Spire adjusts the following items from one or more of its non-GAAP financial measures:

Loss on satellite deorbit, launch failure and decommissioning. Spire excludes loss on satellite deorbit, launch failure and decommissioning because if there was no loss, the expense would be accounted for as depreciation and would also be excluded as part of its EBITDA calculation.

Change in fair value of warrant liabilities and contingent earnout liability. Spire excludes these items as they do not reflect the underlying cash flows or operational results of the business.

Other income (expense), net. Spire excludes other income (expense), net because it includes one-time and other items that do not reflect the underlying operational results of the business.

Stock-based compensation. Spire excludes stock-based compensation expenses primarily because they are non-cash expenses that it excludes from its internal management reporting processes. Spire also finds it useful to exclude these expenses when management assesses the appropriate level of various operating expenses and resource allocations when budgeting, planning, and forecasting future periods. Moreover, because of varying available valuation methodologies, subjective assumptions and the variety of award types that companies can use under FASB ASC Topic 718, Stock Compensation, Spire believes excluding stock-based




compensation expenses allows investors to make meaningful comparisons between its recurring core business operating results and those of other companies.

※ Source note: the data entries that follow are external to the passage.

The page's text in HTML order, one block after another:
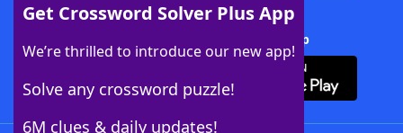
Get Crossword Solver Plus App
We’re thrilled to introduce our new app!
Solve any crossword puzzle!
6M clues & daily updates!
Download Crossword Solver + App
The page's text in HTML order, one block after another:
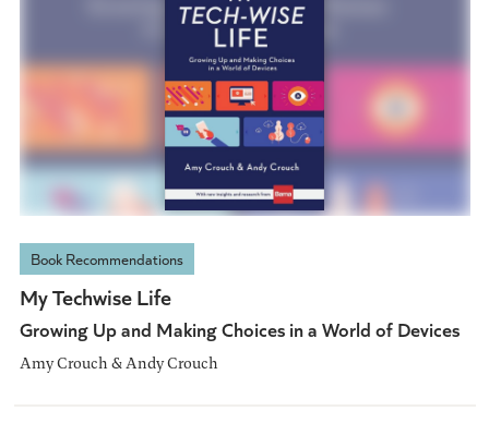
Book Recommendations
My Techwise Life
Growing Up and Making Choices in a World of Devices
Amy Crouch & Andy Crouch
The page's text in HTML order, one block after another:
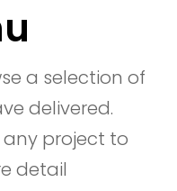
a selection of
delivered.
any project to
detail
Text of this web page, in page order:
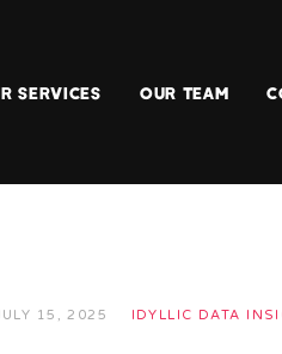
SERVICES OUR TEAM
15, 2025 IDYLLIC DATA
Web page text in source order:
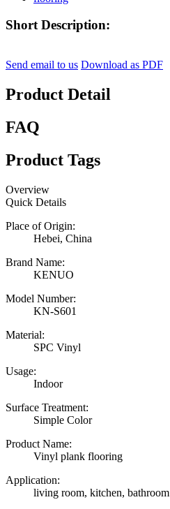
Short Description:
Send email to us Download as PDF
Product Detail
FAQ
Product Tags
Overview
Quick Details
Place of Origin:
Hebei, China
Brand Name:
KENUO
Model Number:
KN-S601
Material:
SPC Vinyl
Usage:
Indoor
Surface Treatment:
Simple Color
Product Name:
Vinyl plank flooring
Application:
living room, kitchen, bathroom

Amortization of purchased intangibles. Spire incurs amortization expense for purchased intangible assets in connection with acquisitions of certain businesses and technologies. Amortization of intangible assets is a non-cash expense and is inconsistent in amount and frequency because it is significantly affected by the timing, size of acquisitions and the inherent subjective nature of purchase price allocations. Because these costs have already been incurred and cannot be recovered, and are non-cash expenses, Spire excludes these expenses for its internal management reporting processes. Spire's management also finds it useful to exclude these charges when assessing the appropriate level of various operating expenses and resource allocations when budgeting, planning and forecasting future periods. It is important to note that while this amortization expense is excluded for purposes of non-GAAP presentation, the revenue of the acquired businesses is reflected in the non-GAAP measures and that the assets contribute to revenue generation.

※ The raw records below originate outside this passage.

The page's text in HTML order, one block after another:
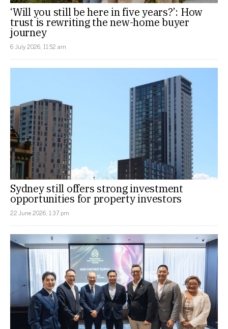
‘Will you still be here in five years?’: How
trust is rewriting the new-home buyer
journey
6 July 2026, 11:52 am
Sydney still offers strong investment
opportunities for property investors
22 June 2026, 1:37 pm
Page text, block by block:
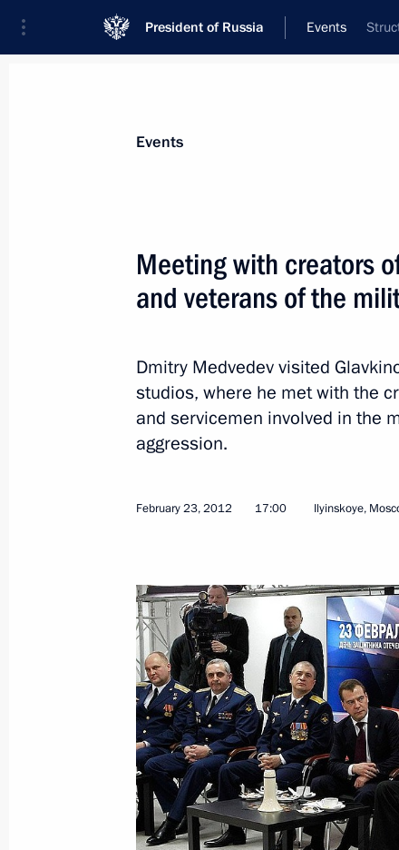
President of Russia Events
News
Addresses to the Federal Assembly
Statements on Major Issues
Addresses
Affairs
March 23, 2012, 14:00 Moscow
March 22, 2012, Thursday
Meeting of the Open Government
March 22, 2012, 16:30 Moscow
Events
Meeting with creators
and veterans of the
Dmitry Medvedev visited
studios, where he met with the
and servicemen involved in the
aggression.
February 23, 2012 17:00 Ilyinskoye,

Other acquisition accounting amortization. Spire incurs amortization expense for purchased data rights in connection with the acquisition of exactEarth and certain technologies. Amortization of this asset is a non-cash expense that can be significantly affected by the inherent subjective nature of the assigned value and useful life. Because this cost has already been incurred and cannot be recovered, and is a non-cash expense, Spire excludes this expense for its internal management reporting processes. Spire's management also finds it useful to exclude this charge when assessing the appropriate level of various operating expenses and resource allocations when budgeting, planning and forecasting future periods. It is important to note that while this expense is excluded for purposes of non-GAAP presentation, the revenue of the acquired companies is reflected in the non-GAAP measures and that the assets contribute to revenue generation.


Mergers and acquisition related expenses. Spire excludes these expenses as they are transaction costs and expenses associated with the transaction that are generally one time in nature and not reflective of the underlying operational results of Spire’s business. Examples of these types of expenses include legal, accounting, regulatory, other consulting services, severance, and other employee costs.


Loss on extinguishment of debt. Spire excludes this as it does not reflect the underlying cash flows or operational results of the business.


Foreign exchange gain/loss. Spire is exposed to foreign currency gains or losses on outstanding foreign currency denominated receivables and payables related to certain customer sales agreements, product costs and other operating expenses. As Spire does not actively hedge these currency exposures, changes in the underlying currency rates relative to the U.S. dollar may result in realized and unrealized foreign currency gains and losses between the time these




receivables and payables arise and the time that they are settled in cash. Since such realized and unrealized foreign currency gains and losses are the result of macro-economic factors and can vary significantly from one period to the next, Spire believes that exclusion of such realized and unrealized gains and losses is useful to management and investors in evaluating the performance of its ongoing operations on a period-to-period basis.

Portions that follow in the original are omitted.